RECORDS TO USE »

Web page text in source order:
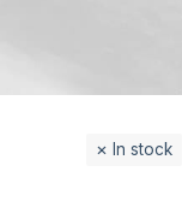
In stock
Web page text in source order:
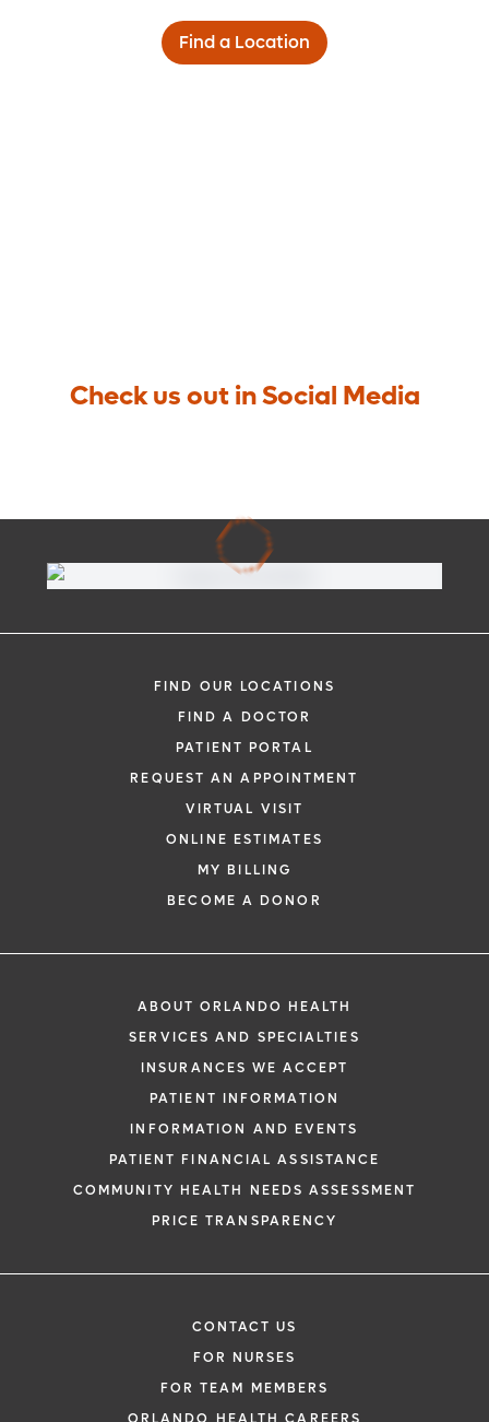
Find a Location
Check us out in Social Media
FIND OUR LOCATIONS
FIND A DOCTOR
PATIENT PORTAL
REQUEST AN APPOINTMENT
VIRTUAL VISIT
ONLINE ESTIMATES
MY BILLING
BECOME A DONOR
ABOUT ORLANDO HEALTH
SERVICES AND SPECIALTIES
INSURANCES WE ACCEPT
PATIENT INFORMATION
INFORMATION AND EVENTS
PATIENT FINANCIAL ASSISTANCE
COMMUNITY HEALTH NEEDS ASSESSMENT
PRICE TRANSPARENCY
CONTACT US
FOR NURSES
FOR TEAM MEMBERS
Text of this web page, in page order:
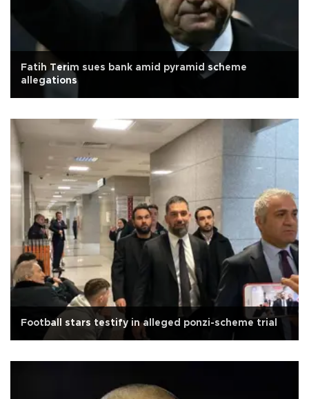
Fatih Terim sues bank amid pyramid scheme
allegations
Football stars testify in alleged ponzi-scheme trial
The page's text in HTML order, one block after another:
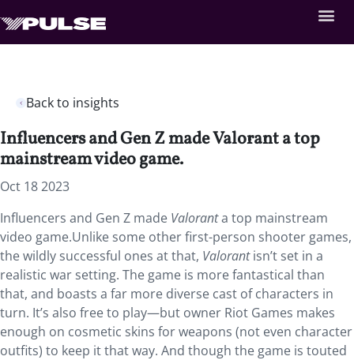
Back to insights
Influencers and Gen Z made Valorant a top
mainstream video game.
Oct 18 2023
Influencers and Gen Z made Valoranta top mainstream
video game.Unlike some other first-person shooter games,
the wildly successful ones at that, Valorantisn’t set in a
realistic war setting. The game is more fantastical than
that, and boasts a far more diverse cast of characters in
turn. It’s also free to play—but owner Riot Games makes
enough on cosmetic skins for weapons (not even character
outfits) to keep it that way. And though the game is touted
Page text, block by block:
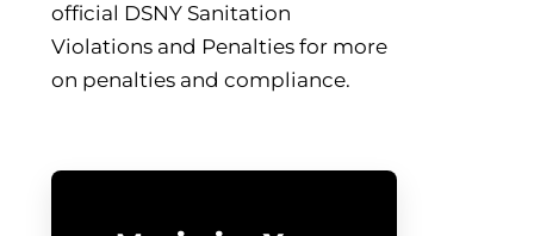
official DSNY Sanitation
Violations and Penalties for more
on penalties and compliance.
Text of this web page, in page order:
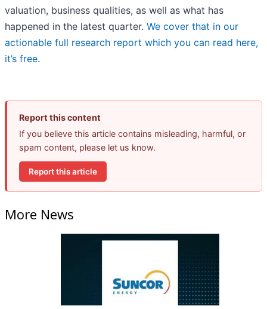
valuation, business qualities, as well as what has
happened in the latest quarter. We cover that in our
actionable full research report which you can read here,
it’s free.
Report this content
If you believe this article contains misleading, harmful, or
spam content, please let us know.
Report this article
More News
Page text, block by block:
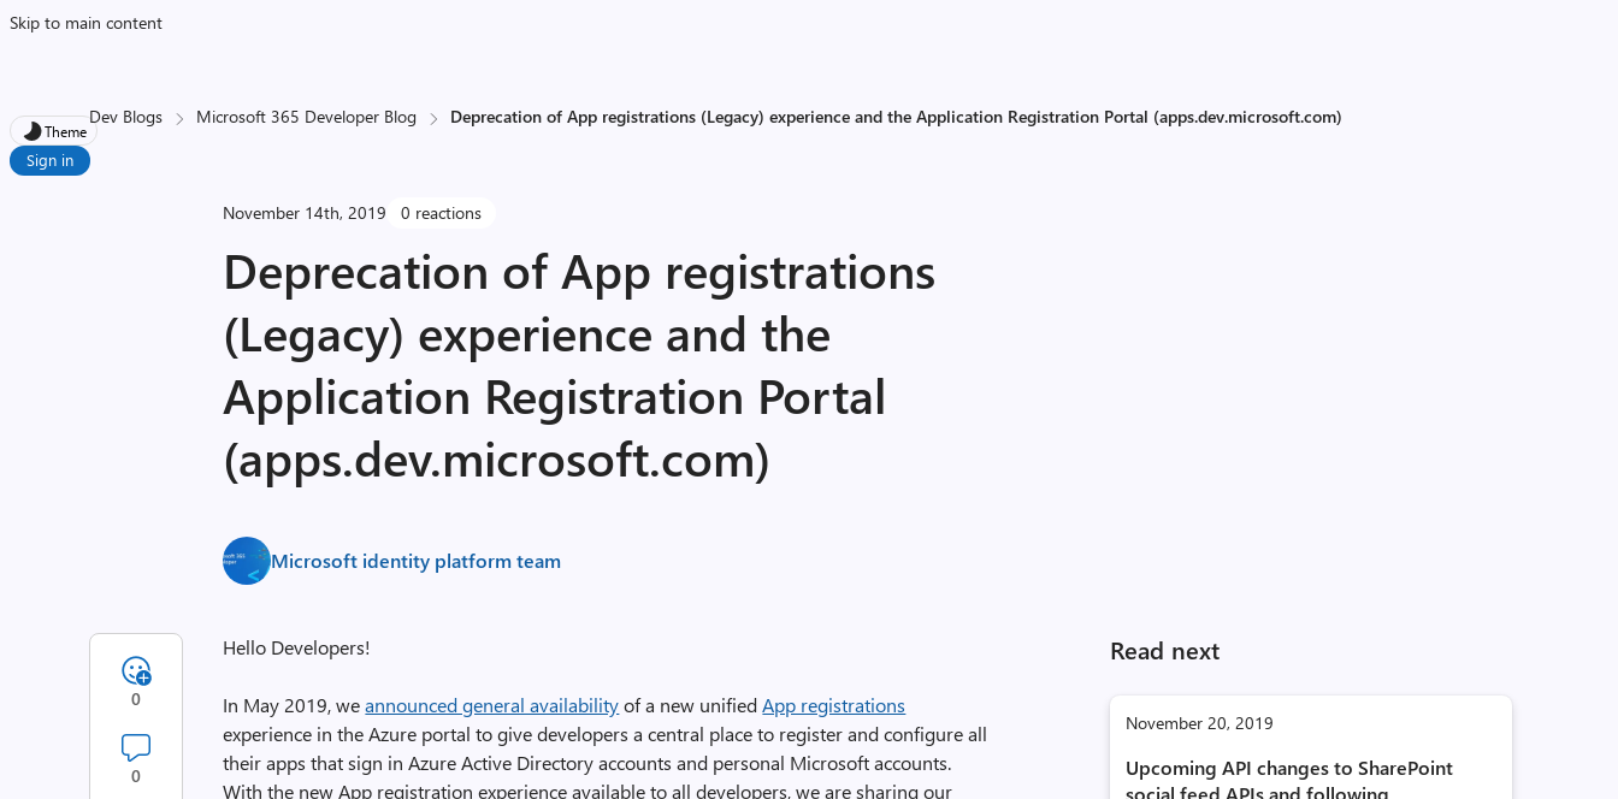
Skip to main content
Theme
Sign in
Dev Blogs Microsoft 365 Developer Blog Deprecation of App registrations (Legacy) experience and the Application Registration Portal (apps.dev.microsoft.com)
November 14th, 2019 0 reactions
Deprecation of App registrations
(Legacy) experience and the
Application Registration Portal
(apps.dev.microsoft.com)
Microsoft identity platform team
Read next
November 20, 2019
Upcoming API changes to SharePoint
social feed APIs and following
Hello Developers!
In May 2019, weannounced general availabilityof a new unifiedApp registrations
experience in the Azure portal to give developers a central place to register and configure all
their apps that sign in Azure Active Directory accounts and personal Microsoft accounts.
With the new App registration experience available to all developers, we are sharing our
0
0
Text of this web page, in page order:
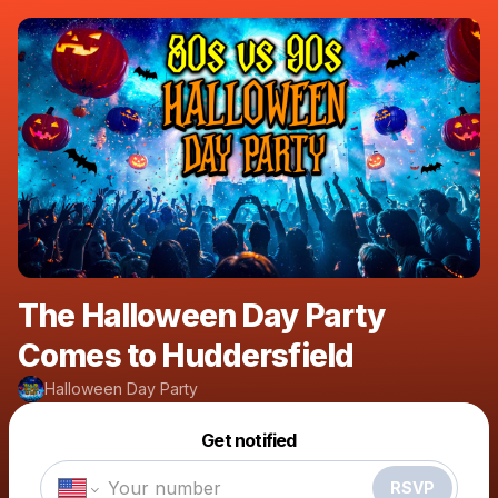
The Halloween Day Party
Comes to Huddersfield
Halloween Day Party
Get notified
RSVP
Make a drop like this
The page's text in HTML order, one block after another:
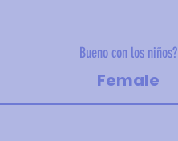
Bueno con los niños?
Female
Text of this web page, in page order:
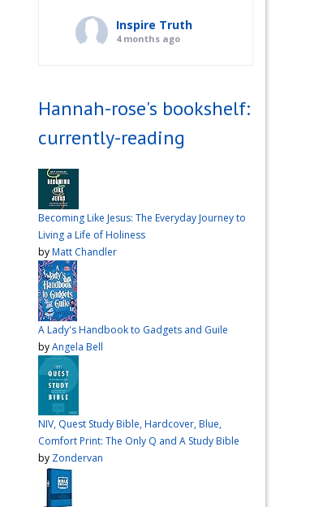
Inspire Truth
4 months ago
second wind after a long day
Hehe! I’m not sure what came
had a vision for sandwiches
recommendations?#cooking
#vlog #wardiaries
View on Facebook
This content isn't
available right now
When this happens, it's
usually because the owner
Hannah-rose's bookshelf:
currently-reading
Becoming Like Jesus: The Everyday Journey to
Living a Life of Holiness
byMatt Chandler
A Lady's Handbook to Gadgets and Guile
byAngela Bell
NIV, Quest Study Bible, Hardcover, Blue,
Comfort Print: The Only Q and A Study Bible
by Zondervan
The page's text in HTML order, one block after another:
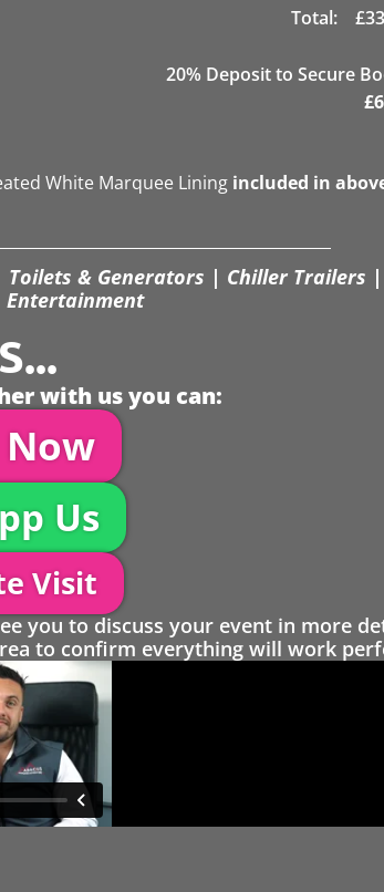
Total:
£
20% Deposit to Secure
£
White Marquee Lining included in
& Generators | Chiller Trailers |
Entertainment
with us you can:
Now
Us
Visit
you to discuss your event in more
to confirm everything will work
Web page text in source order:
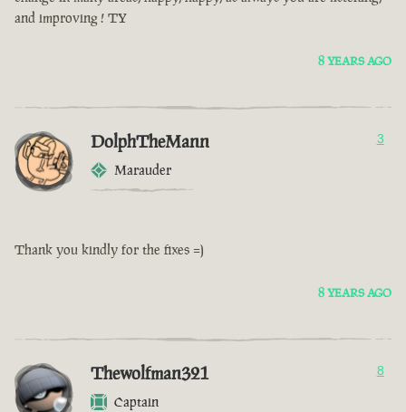
and improving ! TY
8 YEARS AGO
DolphTheMann
Marauder
3
Thank you kindly for the fixes =)
8 YEARS AGO
Thewolfman321
Captain
8
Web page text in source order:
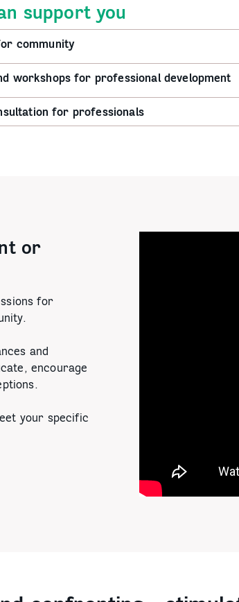
support you
community
workshops for professional development
for professionals
or
for
and
encourage
your specific

ABOUT THIS EXERCISE » Print the material precisely as given, dropping any images it holds.

REPLY »
Web page text in source order:
In stock
Web page text in source order:
Find a Location
Check us out in Social Media
FIND OUR LOCATIONS
FIND A DOCTOR
PATIENT PORTAL
REQUEST AN APPOINTMENT
VIRTUAL VISIT
ONLINE ESTIMATES
MY BILLING
BECOME A DONOR
ABOUT ORLANDO HEALTH
SERVICES AND SPECIALTIES
INSURANCES WE ACCEPT
PATIENT INFORMATION
INFORMATION AND EVENTS
PATIENT FINANCIAL ASSISTANCE
COMMUNITY HEALTH NEEDS ASSESSMENT
PRICE TRANSPARENCY
CONTACT US
FOR NURSES
FOR TEAM MEMBERS
Text of this web page, in page order:
Fatih Terim sues bank amid pyramid scheme
allegations
Football stars testify in alleged ponzi-scheme trial
The page's text in HTML order, one block after another:
Back to insights
Influencers and Gen Z made Valorant a top
mainstream video game.
Oct 18 2023
Influencers and Gen Z made Valoranta top mainstream
video game.Unlike some other first-person shooter games,
the wildly successful ones at that, Valorantisn’t set in a
realistic war setting. The game is more fantastical than
that, and boasts a far more diverse cast of characters in
turn. It’s also free to play—but owner Riot Games makes
enough on cosmetic skins for weapons (not even character
outfits) to keep it that way. And though the game is touted
Page text, block by block:
official DSNY Sanitation
Violations and Penalties for more
on penalties and compliance.
Text of this web page, in page order:
valuation, business qualities, as well as what has
happened in the latest quarter. We cover that in our
actionable full research report which you can read here,
it’s free.
Report this content
If you believe this article contains misleading, harmful, or
spam content, please let us know.
Report this article
More News
Page text, block by block:
Skip to main content
Theme
Sign in
Dev Blogs Microsoft 365 Developer Blog Deprecation of App registrations (Legacy) experience and the Application Registration Portal (apps.dev.microsoft.com)
November 14th, 2019 0 reactions
Deprecation of App registrations
(Legacy) experience and the
Application Registration Portal
(apps.dev.microsoft.com)
Microsoft identity platform team
Read next
November 20, 2019
Upcoming API changes to SharePoint
social feed APIs and following
Hello Developers!
In May 2019, weannounced general availabilityof a new unifiedApp registrations
experience in the Azure portal to give developers a central place to register and configure all
their apps that sign in Azure Active Directory accounts and personal Microsoft accounts.
With the new App registration experience available to all developers, we are sharing our
0
0
Text of this web page, in page order:
The Halloween Day Party
Comes to Huddersfield
Halloween Day Party
Get notified
RSVP
Make a drop like this
The page's text in HTML order, one block after another:
Bueno con los niños?
Female
Text of this web page, in page order:
Inspire Truth
4 months ago
second wind after a long day
Hehe! I’m not sure what came
had a vision for sandwiches
recommendations?#cooking
#vlog #wardiaries
View on Facebook
This content isn't
available right now
When this happens, it's
usually because the owner
Hannah-rose's bookshelf:
currently-reading
Becoming Like Jesus: The Everyday Journey to
Living a Life of Holiness
byMatt Chandler
A Lady's Handbook to Gadgets and Guile
byAngela Bell
NIV, Quest Study Bible, Hardcover, Blue,
Comfort Print: The Only Q and A Study Bible
by Zondervan
The page's text in HTML order, one block after another:
Total:
£
20% Deposit to Secure
£
White Marquee Lining included in
& Generators | Chiller Trailers |
Entertainment
with us you can:
Now
Us
Visit
you to discuss your event in more
to confirm everything will work
Web page text in source order:
and improving ! TY
8 YEARS AGO
DolphTheMann
Marauder
3
Thank you kindly for the fixes =)
8 YEARS AGO
Thewolfman321
Captain
8
Web page text in source order:
support you
community
workshops for professional development
for professionals
or
for
and
encourage
your specific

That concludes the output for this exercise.